Portkey-AI · siddharthsambharia-portkey · Mar 19, 2025
diff --git a/docs.json b/docs.json
@@ -683,6 +683,7 @@
             "pages": [
               "guides/use-cases",
               "guides/use-cases/few-shot-prompting",
+              "guides/use-cases/evals",
               "guides/use-cases/enforcing-json-schema-with-anyscale-and-together",
               "guides/use-cases/emotions-with-gpt-4o",
               "guides/use-cases/build-an-article-suggestion-app-with-supabase-pgvector-and-portkey",

diff --git a/guides/use-cases/evals.mdx b/guides/use-cases/evals.mdx
@@ -0,0 +1,284 @@
+---
+title: "Run Evals on Portkey"
+---
+
+## Overview
+Evaluations are a crucial component of building any production-level AI application.
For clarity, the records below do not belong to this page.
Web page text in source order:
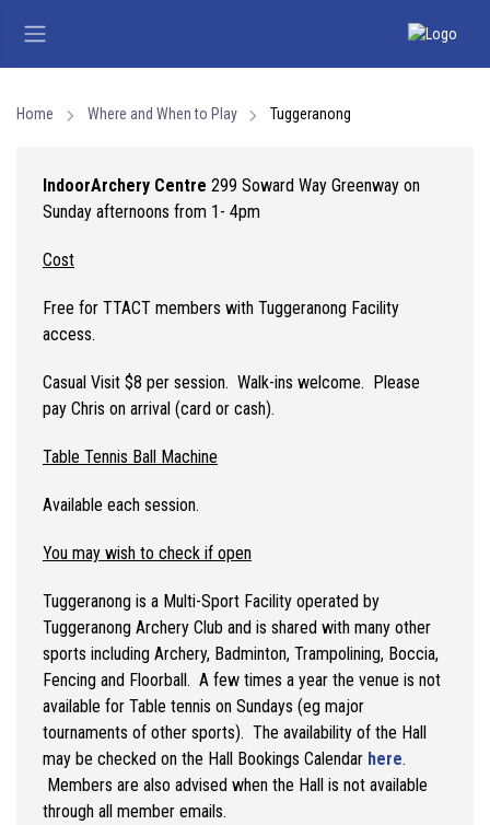
Home Where and When to Play Tuggeranong
IndoorArchery Centre 299 Soward Way Greenway on
Sunday afternoons from 1- 4pm
Cost
Free for TTACT members with Tuggeranong Facility
access.
Casual Visit $8 per session. Walk-ins welcome. Please
pay Chris on arrival (card or cash).
Table Tennis Ball Machine
Available each session.
You may wish to check if open
Tuggeranong is a Multi-Sport Facility operated by
Tuggeranong Archery Club and is shared with many other
sports including Archery, Badminton, Trampolining, Boccia,
Fencing and Floorball. A few times a year the venue is not
available for Table tennis on Sundays (eg major
tournaments of other sports). The availability of the Hall
may be checked on the Hall Bookings Calendar here.
Members are also advised when the Hall is not available
through all member emails.
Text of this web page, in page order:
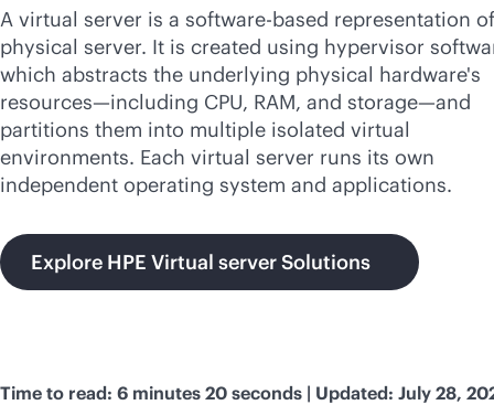
A virtual server is a software-based representation
physical server. It is created using hypervisor
which abstracts the underlying physical hardware's
resources—including CPU, RAM, and storage—and
partitions them into multiple isolated virtual
environments. Each virtual server runs its own
independent operating system and applications.
Explore HPE Virtual server Solutions
Time to read: 6 minutes 20 seconds | Updated: July 28,
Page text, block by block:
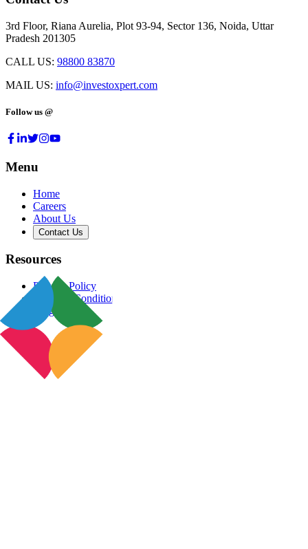
3rd Floor, Riana Aurelia, Plot 93-94, Sector 136, Noida, Uttar
Pradesh 201305
CALL US: 98800 83870
MAIL US: info@investoxpert.com
Follow us @
Menu
Home
Careers
About Us
Contact Us
Resources
Privacy Policy
Terms & Conditions
Blog

With LLM models becoming increasingly commoditized, the real value comes from building the right orchestration for your AI pipeline. What many developers don't realize is how important a good quality evaluation system is for ensuring your AI application performs reliably.
+
+You should understand the behavior you want from the model. Here are some questions you should be able to answer:
+- What kind of output do I want the model to generate?
+- What kinds of inputs should the model be able to handle?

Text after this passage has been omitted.